In this article, we’ll define conceptual selling and how to use it to improve your B2B sales experience.

What is Conceptual Selling?

Conceptual selling is pitching a product as a solution to a buyer’s problem rather than as a list of features and data. It uses the buyer’s problems and experiences as a focal point, emphasizing a product’s ability to solve those problems over the nuts-and-bolts data.

Let’s look at an example. 

A SaaS provider could tell buyers about its extensive integrations, top-of-the-line security features, and intuitive user interface. 

Or, using conceptual selling, it could tell the buyer that its software for sales helps clients hit revenue targets by working straight out of the box and suffering less downtime than competitors.

In the second strategy:

  • The seller isn’t gushing about their product’s many features.
  • The seller talks less and has more time to listen to the buyer.
  • The buyer’s needs become the focal point of the deal.
  • The seller can use this more emotional, needs-based approach to pitching their product.
  • The product becomes a concept, helping the buyer reach their goals and streamline their business.

What are the Benefits of Conceptual Selling?

Free to use image from Unsplash

A concept is easier for a buyer to wrap their head around. 

Information is a wonderful selling tool – buyers need details about features, prices, and other practical minutiae – but information-heavy pitching can also detract from the product’s value.
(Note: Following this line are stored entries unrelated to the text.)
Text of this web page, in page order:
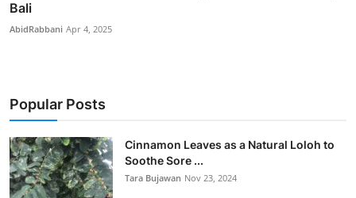
Bali
AbidRabbani Apr 4, 2025
Popular Posts
Cinnamon Leaves as a Natural Loloh to
Soothe Sore ...
Tara Bujawan Nov 23, 2024
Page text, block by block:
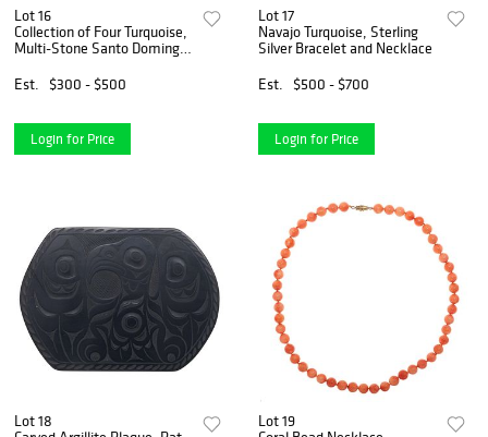
Lot 16
Collection of Four Turquoise,
Multi-Stone Santo Domingo-
Est.
$300 - $500
Login for Price
Lot 17
Navajo Turquoise, Sterling
Silver Bracelet and Necklace
Est.
$500 - $700
Login for Price
Lot 18
Lot 19
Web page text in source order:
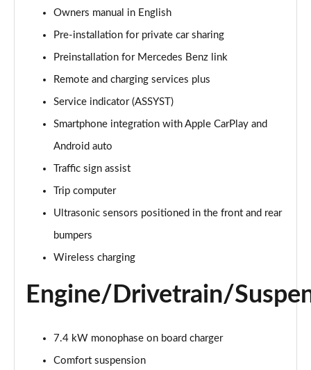
Page 24 of 200
A220d AMG Line 5dr Auto
Page 25 of 200
A250e AMG Line 5dr Auto
Page 26 of 200
Page 27 of 200
Page 28 of 200
A250e AMG Line 4dr Auto
Page 29 of 200
Page 30 of 200
Page 31 of 200
Owners manual in English
Pre-installation for private car sharing
Preinstallation for Mercedes Benz link
Remote and charging services plus
Service indicator (ASSYST)
Smartphone integration with Apple CarPlay and
Android auto
Traffic sign assist
Trip computer
Ultrasonic sensors positioned in the front and rear
bumpers
Wireless charging
Engine/Drivetrain/
7.4 kW monophase on board charger
Comfort suspension

You can lose your buyer’s attention, confuse them, or bog them down in too many details. 

Conceptual selling sells the product as a whole solution, not as a sum of its parts. Sales reps create a concept around the product, an idea that this product provides value, solves problems, and improves lives.

The advantages of the conceptual selling process include:

  • Encouraging sales reps to understand the needs of the clients, creating a more customer-centric approach.
  • Teaching sales reps to pitch on a more emotional, empowering, and connective level
  • The ability to craft more personalized sales pitches.
  • Building deeper, lasting relationships with clients.
  • Stronger ongoing relationships that create higher-value clients who become advocates for your business.
  • Creating a more customer-centric sales process and positive customer experience.
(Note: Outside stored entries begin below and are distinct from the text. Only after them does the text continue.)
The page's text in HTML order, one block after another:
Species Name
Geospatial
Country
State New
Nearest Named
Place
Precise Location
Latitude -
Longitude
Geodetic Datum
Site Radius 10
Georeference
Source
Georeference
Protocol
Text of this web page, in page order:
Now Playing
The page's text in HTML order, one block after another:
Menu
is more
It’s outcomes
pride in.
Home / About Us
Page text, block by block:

How to Use Conceptual Selling to Improve the Sales Experience

Free to use image from Unsplash

Here’s how you can start reframing your selling process around the buyer rather than your brand and products.

Ask questions

To sell conceptually, you need to understand how your buyer thinks, feels, and behaves. 

Asking the right questions not only provides this vital information, it also helps your potential client feel heard and understood. This is the first step to building a relationship.
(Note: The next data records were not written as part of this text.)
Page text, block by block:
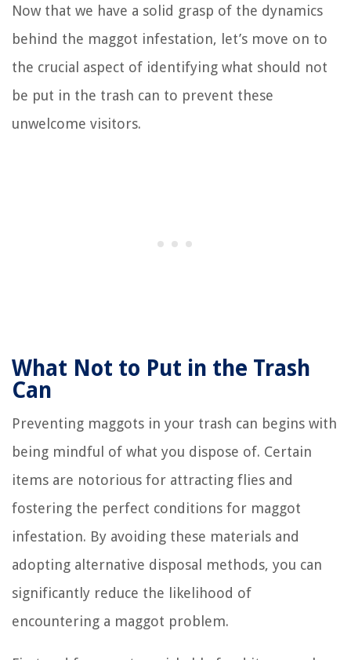
Now that we have a solid grasp of the dynamics
behind the maggot infestation, let’s move on to
the crucial aspect of identifying what should not
be put in the trash can to prevent these
unwelcome visitors.
What Not to Put in the Trash
Can
Preventing maggots in your trash can begins with
being mindful of what you dispose of. Certain
items are notorious for attracting flies and
fostering the perfect conditions for maggot
infestation. By avoiding these materials and
adopting alternative disposal methods, you can
significantly reduce the likelihood of
encountering a maggot problem.

Whether you’re meeting in person, emailing back and forth, or on a video call, the first point of contact with your new buyer is where you discover the information you need to make your sale.

It’s also important to ask thought-provoking questions that get your buyer talking at length. In their words, you might find valuable pieces of information you wouldn’t have gotten through simple Q&A.

Confirm your research

Confirmation questions that check the validity of your research build a foundation of knowledge for your conceptual selling pitch. You can frame these questions as confirmative to show that you’ve invested in the research:

  • I understand you’re the person who makes purchasing decisions, yes?
  • Your company provides [product or service] to [certain industry or demographic], is that right?
  • You’re currently using [product or service] from [your competitor], so how’s that going for you?
  • I understand you’re facing [problem]. Can you tell me more about how that affects [relevant part of their business]?

Determine the buyer’s objections

Before you launch into your conceptual selling pitch, it’s a good idea to gauge any objections that might throw up roadblocks. That way, you can build solutions to those objections into your concept.

  • What is your budget?
  • Are you open to trying something new?
  • What’s stopping you from solving this issue now?

Determine the issues

Conceptual selling relies on selling the solution, so asking basic issue questions is vital to shaping your strategy.

  • What are your main problems?
  • How much do these problems cost you?
  • Do you have targets you can’t meet?
  • How quickly would you like to implement a solution?

Listen more and talk less

As we said above, your goal is to get the buyer talking.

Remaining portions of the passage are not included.